Assess your bank
In the current economy it is more important than ever to keep watch over your savings, mortgage loans, personal loans, CDs, money market accounts and IRAs. It’s imperative to make sure your bank is doing its best to help build security with your investments. More than ever consumers have to be proactive about finding ways to protect their money. Here are some tips to look for when assessing your bank’s service.
Make sure your bank is FDIC insured. If a bank is insured by the Federal Deposit Insurance Corp that means that your money is guaranteed up to $250,000 per customer. Even if your bank is currently in the midst of stress-testing, the FDIC insurance policy still stands. If you have any questions about whether or not your bank has the coverage, call 877-275-3342 to make sure.
The FDIC insurance applies to saving accounts, checking accounts, money-market accounts, CDs and IRAs. Although the elevated coverage to $250,000 was set to revert back to the previous $100,000 cap, Congress just passed a bill to extend the added coverage until 2013. In addition, credit union deposits are protected by the National Credit Union Share Insurance Fund.
Currently the average money-market interest rate is 0.4%. One way to optimize your interest rate is to do an online search for higher-paying rates. For example, Ally Bank in Utah is offering 2.20% for a 6-month CD or 2.8% for a 12-month commitment. Banking specialist Harry Gruber stated, “It’s takes some research to find better interest rates, but it’s not impossible.

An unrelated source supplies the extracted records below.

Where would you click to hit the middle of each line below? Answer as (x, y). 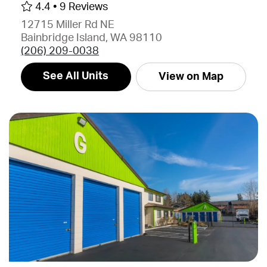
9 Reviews (84, 7)
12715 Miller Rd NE (68, 25)
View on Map (191, 77)
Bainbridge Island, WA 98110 (91, 38)
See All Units (76, 76)
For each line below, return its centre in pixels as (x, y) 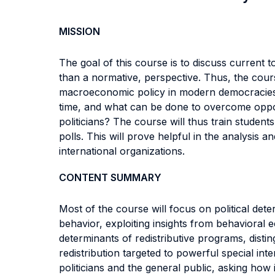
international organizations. (122, 151)
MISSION (79, 31)
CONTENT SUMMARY (110, 177)
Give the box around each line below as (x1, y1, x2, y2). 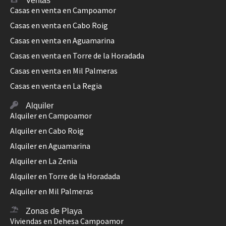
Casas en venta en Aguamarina (10, 35, 115, 45)
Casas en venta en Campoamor (10, 5, 116, 15)
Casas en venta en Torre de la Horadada (10, 50, 144, 61)
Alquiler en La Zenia (10, 155, 77, 166)
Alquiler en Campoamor (10, 110, 92, 121)
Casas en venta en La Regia (10, 80, 102, 91)
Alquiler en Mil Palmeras (10, 186, 93, 196)
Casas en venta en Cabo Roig (10, 20, 108, 30)
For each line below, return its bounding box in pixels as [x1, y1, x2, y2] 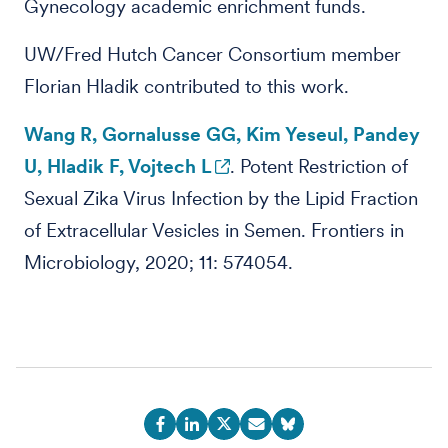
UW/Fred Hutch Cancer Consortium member [24, 43, 401, 66]
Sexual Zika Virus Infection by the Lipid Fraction [24, 187, 418, 210]
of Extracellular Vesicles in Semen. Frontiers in [24, 219, 404, 242]
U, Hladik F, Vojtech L [24, 155, 212, 178]
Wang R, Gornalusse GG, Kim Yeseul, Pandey [24, 123, 420, 146]
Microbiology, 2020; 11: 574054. [24, 251, 293, 274]
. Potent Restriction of [230, 155, 408, 178]
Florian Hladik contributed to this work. [24, 75, 349, 98]
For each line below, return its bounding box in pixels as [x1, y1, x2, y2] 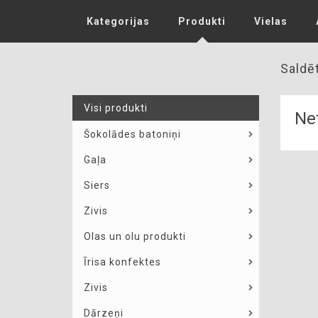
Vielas [254, 16, 287, 27]
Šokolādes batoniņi [84, 128, 181, 140]
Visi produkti [84, 102, 148, 114]
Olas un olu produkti [84, 231, 186, 242]
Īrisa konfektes [84, 256, 161, 268]
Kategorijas [87, 16, 150, 27]
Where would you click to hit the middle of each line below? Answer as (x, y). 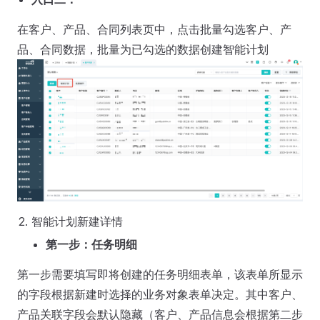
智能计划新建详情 (77, 221)
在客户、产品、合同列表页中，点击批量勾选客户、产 (154, 30)
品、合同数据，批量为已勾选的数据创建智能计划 (143, 50)
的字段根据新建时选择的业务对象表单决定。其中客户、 (160, 294)
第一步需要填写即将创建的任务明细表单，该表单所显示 (160, 274)
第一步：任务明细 (91, 244)
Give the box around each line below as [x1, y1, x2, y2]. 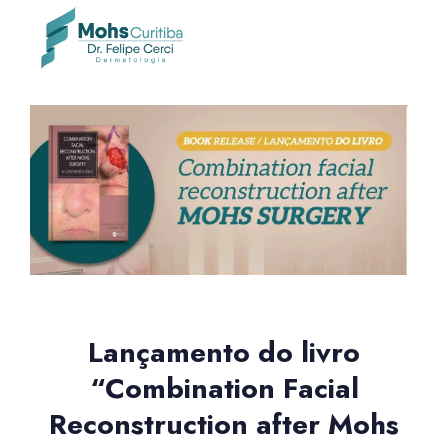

A search of the internet can lead you to a variety of out-of-state options where you can invest your savings and maximize your ROI.”
Another thing to look at when assessing your bank’s effectiveness is to look at their lending standards. Are you a candidate for personal loans if you need one? How easy would it be for you to get a mortgage loan? What about a new car loan? Find out what the lending requirements are for your current institution. Because of the economy, most banks are only lending to customers with a credit score of 730 and up. If you’re score is not in the 700s, now is a great time to start working on it. Get a copy of your free credit report from the three reporting agencies. For a clear picture, visit Smartmoney.com and use their calculators to see how a credit score can alter various payments, both monthly and overall.
Banks that are faltering need to raise cash any way they can and fees are a great tactic they use. Check with your bank to find out how expansive their ATM network is. Limited ATMs mean more fees for you to pay, both from your bank and the bank you use for your transaction. You could switch to a bank with better ATM saturation or join a credit union that has a surcharge-free ATM system. There are also some online banks, such as UFBDirect.com, that will reimburse you up to $4.50 a month for ATM fees.
It’s no longer a secret that banks generate an estimated $17.5 billion dollars annually from overdraft fees. One way to minimize this is to link your checking account to your savings account. If you checking account is too low for a charge, it automatically defaults to your savings account. There will be a transfer fee, but it normally is much lower than a $25 overdraft fee.
Credit card rates
Finally, check to see if your bank has raised your credit card interest rate, lowered your limits or canceled your cards. If any terms have changed on your credit card, call customer service and ask to have your previous agreement reinstated.
If your bank lowered limits on your credit cards that means you have to pay down your balance as soon as possible. You want to avoid damage to your credit score due to a higher debt ratio. Normally it’s acceptable to have 50% of your limit or less charged, without damaging your credit. Slashed limits can put you well below this limit, so be sure to check and alter your charges accordingly.
In the end it’s up to consumers to protect their finances. Whatever bank has your savings, check up on its policies to make sure that it is still serving your needs, post-recession. Watch for FDIC insurance, interest rates, lending for mortgage loans and personal loans, the fees your bank charges and what credit card rates they have. These five topics can tell you whether or not you should stay with your current bank, or find a new one.